Required action » Your task is to transcribe all of the records exactly and leave out the pictures.

Collected data entries:
※

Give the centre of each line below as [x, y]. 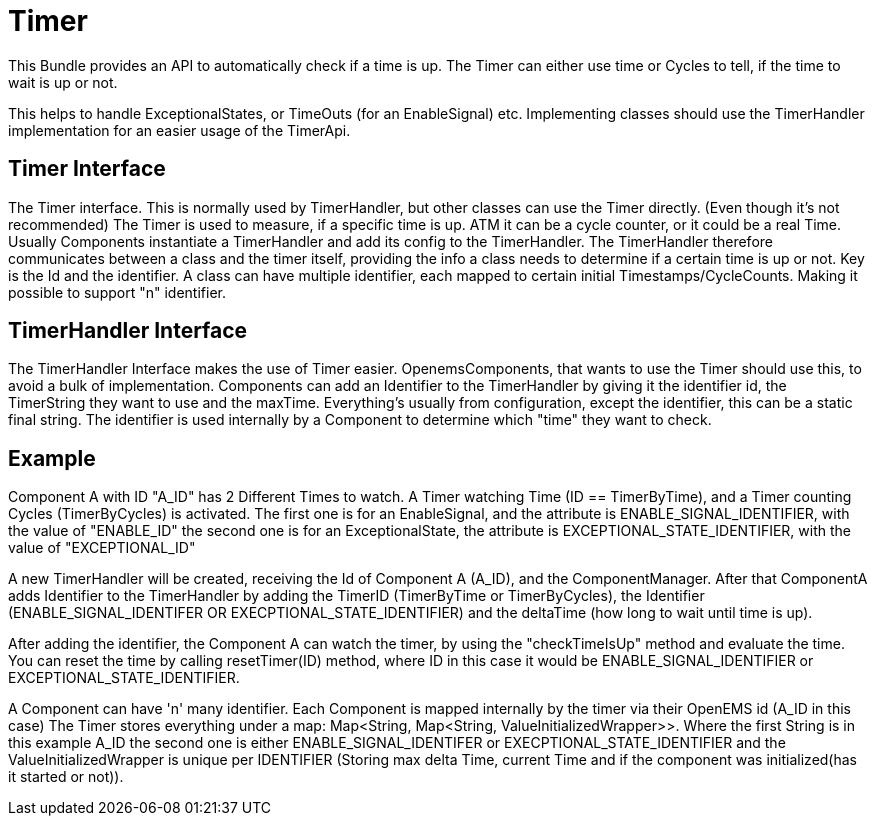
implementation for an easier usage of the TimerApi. [179, 130]
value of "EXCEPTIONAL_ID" [102, 548]
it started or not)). [66, 777]
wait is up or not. [63, 82]
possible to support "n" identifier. [117, 292]
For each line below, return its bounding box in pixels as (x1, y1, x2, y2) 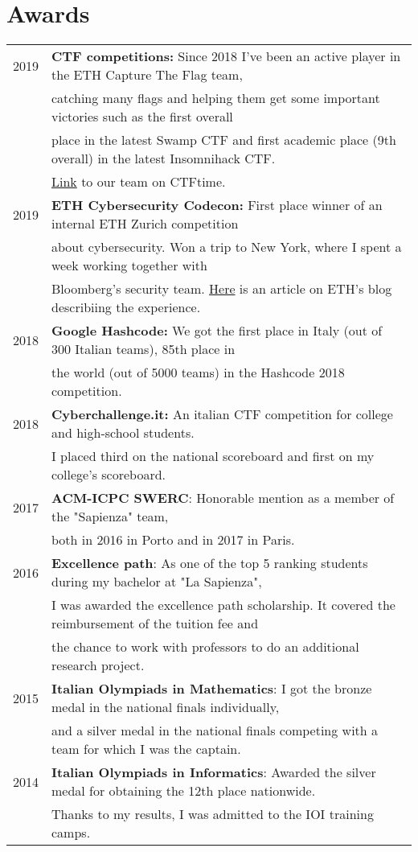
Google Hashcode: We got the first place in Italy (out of (51, 321, 383, 340)
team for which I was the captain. (51, 739, 241, 759)
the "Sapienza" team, (51, 507, 169, 526)
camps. (51, 823, 91, 842)
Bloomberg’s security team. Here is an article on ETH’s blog (51, 279, 392, 298)
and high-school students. (51, 423, 195, 442)
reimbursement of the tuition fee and (51, 614, 259, 633)
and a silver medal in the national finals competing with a (51, 721, 379, 740)
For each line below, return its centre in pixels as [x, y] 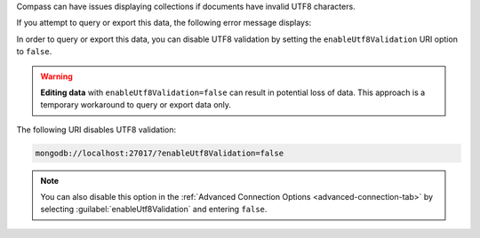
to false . [34, 52]
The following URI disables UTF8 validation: [96, 130]
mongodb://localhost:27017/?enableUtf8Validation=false [160, 153]
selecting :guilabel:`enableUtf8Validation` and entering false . [154, 210]
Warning [56, 76]
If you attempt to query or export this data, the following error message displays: [164, 23]
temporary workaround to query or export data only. [136, 105]
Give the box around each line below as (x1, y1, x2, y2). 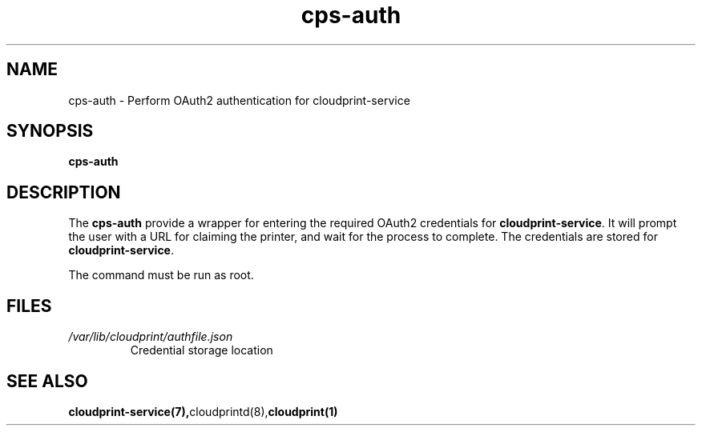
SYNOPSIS (6, 121, 94, 142)
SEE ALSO (6, 370, 88, 391)
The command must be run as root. (68, 268, 254, 282)
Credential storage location (130, 343, 273, 358)
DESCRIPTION (6, 182, 121, 202)
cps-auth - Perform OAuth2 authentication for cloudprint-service (68, 93, 410, 107)
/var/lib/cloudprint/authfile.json (68, 330, 233, 344)
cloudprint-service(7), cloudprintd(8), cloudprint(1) (68, 404, 338, 418)
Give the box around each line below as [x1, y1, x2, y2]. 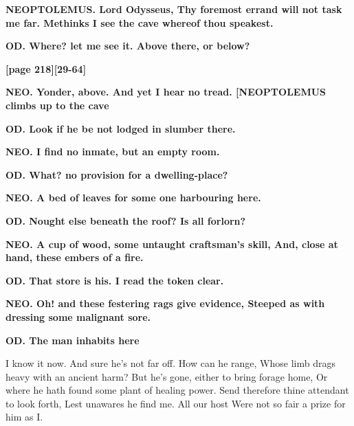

※

Response area »
Give the centre of each line below as [x, y]. 
implementation for an easier usage of the TimerApi. [179, 130]
value of "EXCEPTIONAL_ID" [102, 548]
it started or not)). [66, 777]
wait is up or not. [63, 82]
possible to support "n" identifier. [117, 292]
For each line below, return its bounding box in pixels as (x1, y1, x2, y2) 
Google Hashcode: We got the first place in Italy (out of (51, 321, 383, 340)
team for which I was the captain. (51, 739, 241, 759)
the "Sapienza" team, (51, 507, 169, 526)
camps. (51, 823, 91, 842)
Bloomberg’s security team. Here is an article on ETH’s blog (51, 279, 392, 298)
and high-school students. (51, 423, 195, 442)
reimbursement of the tuition fee and (51, 614, 259, 633)
and a silver medal in the national finals competing with a (51, 721, 379, 740)
For each line below, return its centre in pixels as [x, y] 
to false . [34, 52]
The following URI disables UTF8 validation: [96, 130]
mongodb://localhost:27017/?enableUtf8Validation=false [160, 153]
selecting :guilabel:`enableUtf8Validation` and entering false . [154, 210]
Warning [56, 76]
If you attempt to query or export this data, the following error message displays: [164, 23]
temporary workaround to query or export data only. [136, 105]
Give the box around each line below as (x1, y1, x2, y2). 
SYNOPSIS (6, 121, 94, 142)
SEE ALSO (6, 370, 88, 391)
The command must be run as root. (68, 268, 254, 282)
Credential storage location (130, 343, 273, 358)
DESCRIPTION (6, 182, 121, 202)
cps-auth - Perform OAuth2 authentication for cloudprint-service (68, 93, 410, 107)
/var/lib/cloudprint/authfile.json (68, 330, 233, 344)
cloudprint-service(7), cloudprintd(8), cloudprint(1) (68, 404, 338, 418)
Give the box around each line below as [x1, y1, x2, y2]. 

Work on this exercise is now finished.